BEGIN DATA TO EXAMINE
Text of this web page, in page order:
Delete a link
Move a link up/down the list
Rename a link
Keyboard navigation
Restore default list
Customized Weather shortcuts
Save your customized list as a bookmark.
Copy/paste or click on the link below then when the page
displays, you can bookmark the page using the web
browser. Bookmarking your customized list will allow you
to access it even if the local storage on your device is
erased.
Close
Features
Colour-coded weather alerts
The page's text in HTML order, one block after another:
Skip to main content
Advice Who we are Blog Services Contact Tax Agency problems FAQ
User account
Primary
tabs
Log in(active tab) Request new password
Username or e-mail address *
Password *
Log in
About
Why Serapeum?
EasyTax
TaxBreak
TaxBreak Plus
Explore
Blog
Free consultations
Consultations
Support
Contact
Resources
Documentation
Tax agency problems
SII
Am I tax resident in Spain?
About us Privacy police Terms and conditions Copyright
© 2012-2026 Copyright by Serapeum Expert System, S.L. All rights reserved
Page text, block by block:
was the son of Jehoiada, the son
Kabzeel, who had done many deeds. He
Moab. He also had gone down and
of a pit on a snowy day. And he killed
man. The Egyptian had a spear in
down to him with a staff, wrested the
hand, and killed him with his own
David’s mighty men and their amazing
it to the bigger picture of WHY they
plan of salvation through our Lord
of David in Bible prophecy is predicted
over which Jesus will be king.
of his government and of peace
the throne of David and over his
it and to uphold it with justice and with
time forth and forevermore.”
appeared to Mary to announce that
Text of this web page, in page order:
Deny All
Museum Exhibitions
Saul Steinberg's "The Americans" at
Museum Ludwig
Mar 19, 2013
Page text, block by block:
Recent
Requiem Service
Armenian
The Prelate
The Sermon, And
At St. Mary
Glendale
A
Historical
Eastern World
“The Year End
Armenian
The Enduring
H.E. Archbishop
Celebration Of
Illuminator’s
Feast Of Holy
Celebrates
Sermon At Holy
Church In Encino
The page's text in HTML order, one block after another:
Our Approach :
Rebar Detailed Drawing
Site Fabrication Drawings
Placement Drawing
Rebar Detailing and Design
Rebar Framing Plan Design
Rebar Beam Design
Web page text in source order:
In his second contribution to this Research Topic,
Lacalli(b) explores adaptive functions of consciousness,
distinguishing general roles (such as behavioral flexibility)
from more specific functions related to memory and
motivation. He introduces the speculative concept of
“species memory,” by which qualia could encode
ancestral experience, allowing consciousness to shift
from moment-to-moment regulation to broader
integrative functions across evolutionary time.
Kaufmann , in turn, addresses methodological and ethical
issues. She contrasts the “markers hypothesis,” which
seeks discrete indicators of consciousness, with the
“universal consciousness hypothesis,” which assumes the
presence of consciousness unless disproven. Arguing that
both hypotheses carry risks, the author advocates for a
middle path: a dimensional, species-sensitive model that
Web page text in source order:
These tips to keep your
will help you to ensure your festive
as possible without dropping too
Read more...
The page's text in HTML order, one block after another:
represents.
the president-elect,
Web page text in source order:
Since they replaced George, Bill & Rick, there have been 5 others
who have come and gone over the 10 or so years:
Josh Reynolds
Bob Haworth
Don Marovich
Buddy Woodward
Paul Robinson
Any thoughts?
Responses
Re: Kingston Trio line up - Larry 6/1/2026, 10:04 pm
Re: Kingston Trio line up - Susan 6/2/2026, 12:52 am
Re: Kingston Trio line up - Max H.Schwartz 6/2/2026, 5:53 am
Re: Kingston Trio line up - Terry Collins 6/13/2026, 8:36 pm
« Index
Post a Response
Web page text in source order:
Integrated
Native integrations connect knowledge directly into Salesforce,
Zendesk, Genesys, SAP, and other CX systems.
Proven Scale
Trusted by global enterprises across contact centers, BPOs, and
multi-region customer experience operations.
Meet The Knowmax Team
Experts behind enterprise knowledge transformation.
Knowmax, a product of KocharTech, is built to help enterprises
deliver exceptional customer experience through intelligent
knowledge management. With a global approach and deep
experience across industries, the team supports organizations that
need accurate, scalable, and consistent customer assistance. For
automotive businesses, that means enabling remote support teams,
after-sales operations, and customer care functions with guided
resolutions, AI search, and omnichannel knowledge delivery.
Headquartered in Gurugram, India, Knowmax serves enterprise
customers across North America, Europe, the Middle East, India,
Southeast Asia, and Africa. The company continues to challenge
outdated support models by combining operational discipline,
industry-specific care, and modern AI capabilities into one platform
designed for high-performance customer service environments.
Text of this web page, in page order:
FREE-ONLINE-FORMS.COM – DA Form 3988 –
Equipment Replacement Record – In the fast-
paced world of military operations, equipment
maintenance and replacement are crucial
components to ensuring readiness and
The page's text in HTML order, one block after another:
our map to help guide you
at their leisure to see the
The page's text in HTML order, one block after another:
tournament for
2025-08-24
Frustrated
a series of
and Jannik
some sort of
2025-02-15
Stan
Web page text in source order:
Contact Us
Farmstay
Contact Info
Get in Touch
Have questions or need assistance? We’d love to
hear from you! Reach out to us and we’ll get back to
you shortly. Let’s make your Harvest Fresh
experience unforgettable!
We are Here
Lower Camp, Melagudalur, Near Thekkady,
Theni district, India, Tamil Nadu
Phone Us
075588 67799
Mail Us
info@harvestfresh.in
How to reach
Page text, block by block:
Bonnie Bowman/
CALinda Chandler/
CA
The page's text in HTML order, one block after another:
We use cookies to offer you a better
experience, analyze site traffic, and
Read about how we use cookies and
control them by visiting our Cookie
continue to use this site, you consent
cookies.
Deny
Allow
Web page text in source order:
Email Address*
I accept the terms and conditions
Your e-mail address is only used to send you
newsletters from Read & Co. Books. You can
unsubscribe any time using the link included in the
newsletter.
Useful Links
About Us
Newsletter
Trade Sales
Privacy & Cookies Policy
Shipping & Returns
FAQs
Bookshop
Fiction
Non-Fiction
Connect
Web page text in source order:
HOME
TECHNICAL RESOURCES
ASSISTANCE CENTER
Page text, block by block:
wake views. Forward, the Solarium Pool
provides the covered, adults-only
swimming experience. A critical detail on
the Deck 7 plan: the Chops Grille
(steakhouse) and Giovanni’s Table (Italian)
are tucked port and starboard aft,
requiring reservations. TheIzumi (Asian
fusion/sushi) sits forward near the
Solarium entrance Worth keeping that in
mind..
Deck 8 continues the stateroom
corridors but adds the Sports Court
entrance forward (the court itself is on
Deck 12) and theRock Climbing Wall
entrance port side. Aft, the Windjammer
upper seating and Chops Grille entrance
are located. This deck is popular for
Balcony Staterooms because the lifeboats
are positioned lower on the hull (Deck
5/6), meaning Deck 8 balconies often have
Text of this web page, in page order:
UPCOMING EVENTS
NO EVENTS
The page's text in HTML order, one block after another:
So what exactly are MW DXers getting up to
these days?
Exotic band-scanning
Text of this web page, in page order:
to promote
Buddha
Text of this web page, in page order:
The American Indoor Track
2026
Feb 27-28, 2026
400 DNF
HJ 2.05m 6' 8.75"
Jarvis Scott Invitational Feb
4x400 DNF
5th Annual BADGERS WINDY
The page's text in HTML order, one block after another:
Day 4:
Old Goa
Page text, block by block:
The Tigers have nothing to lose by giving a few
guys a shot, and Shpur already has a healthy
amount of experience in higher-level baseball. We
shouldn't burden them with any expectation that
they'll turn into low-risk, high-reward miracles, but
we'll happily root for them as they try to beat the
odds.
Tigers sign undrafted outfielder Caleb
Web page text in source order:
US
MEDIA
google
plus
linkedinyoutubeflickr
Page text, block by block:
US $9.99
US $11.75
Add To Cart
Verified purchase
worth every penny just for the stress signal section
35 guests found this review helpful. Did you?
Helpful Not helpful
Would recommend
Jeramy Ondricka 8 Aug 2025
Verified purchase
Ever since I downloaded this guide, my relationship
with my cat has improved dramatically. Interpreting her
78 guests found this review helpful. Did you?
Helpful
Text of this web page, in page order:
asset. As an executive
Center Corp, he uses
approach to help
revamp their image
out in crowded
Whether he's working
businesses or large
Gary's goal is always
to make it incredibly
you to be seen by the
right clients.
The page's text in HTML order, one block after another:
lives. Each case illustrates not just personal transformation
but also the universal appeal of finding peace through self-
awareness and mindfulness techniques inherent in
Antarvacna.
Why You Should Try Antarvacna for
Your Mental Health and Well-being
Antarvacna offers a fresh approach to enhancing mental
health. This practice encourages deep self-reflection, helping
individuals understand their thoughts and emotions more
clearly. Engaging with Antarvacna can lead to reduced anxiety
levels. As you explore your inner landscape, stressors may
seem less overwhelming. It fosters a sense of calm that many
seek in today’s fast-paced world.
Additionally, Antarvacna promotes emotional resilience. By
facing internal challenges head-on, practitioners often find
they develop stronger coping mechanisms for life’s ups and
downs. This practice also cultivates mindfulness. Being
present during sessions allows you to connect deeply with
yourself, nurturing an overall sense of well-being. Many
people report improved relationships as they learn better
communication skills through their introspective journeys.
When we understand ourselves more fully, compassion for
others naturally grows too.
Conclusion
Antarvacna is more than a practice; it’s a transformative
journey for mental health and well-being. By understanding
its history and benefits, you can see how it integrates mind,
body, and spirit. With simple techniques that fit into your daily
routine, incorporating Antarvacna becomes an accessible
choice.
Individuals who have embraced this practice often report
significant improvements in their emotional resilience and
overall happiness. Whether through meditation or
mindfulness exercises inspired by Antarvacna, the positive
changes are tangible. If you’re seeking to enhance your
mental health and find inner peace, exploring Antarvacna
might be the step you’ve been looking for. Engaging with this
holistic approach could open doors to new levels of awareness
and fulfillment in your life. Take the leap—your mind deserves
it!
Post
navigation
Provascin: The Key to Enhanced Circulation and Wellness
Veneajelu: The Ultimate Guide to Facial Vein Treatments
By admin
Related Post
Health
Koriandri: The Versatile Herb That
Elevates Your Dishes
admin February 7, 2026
END DATA TO EXAMINE
EXERCISE OBJECTIVE: Copy out the lines above exactly, beginning at the one that contains "Knowmax, a product" and ending at the one that contains "paced world of military operations, equipment".

TASK OUTPUT:
Knowmax, a product of KocharTech, is built to help enterprises
deliver exceptional customer experience through intelligent
knowledge management. With a global approach and deep
experience across industries, the team supports organizations that
need accurate, scalable, and consistent customer assistance. For
automotive businesses, that means enabling remote support teams,
after-sales operations, and customer care functions with guided
resolutions, AI search, and omnichannel knowledge delivery.
Headquartered in Gurugram, India, Knowmax serves enterprise
customers across North America, Europe, the Middle East, India,
Southeast Asia, and Africa. The company continues to challenge
outdated support models by combining operational discipline,
industry-specific care, and modern AI capabilities into one platform
designed for high-performance customer service environments.
Text of this web page, in page order:
FREE-ONLINE-FORMS.COM – DA Form 3988 –
Equipment Replacement Record – In the fast-
paced world of military operations, equipment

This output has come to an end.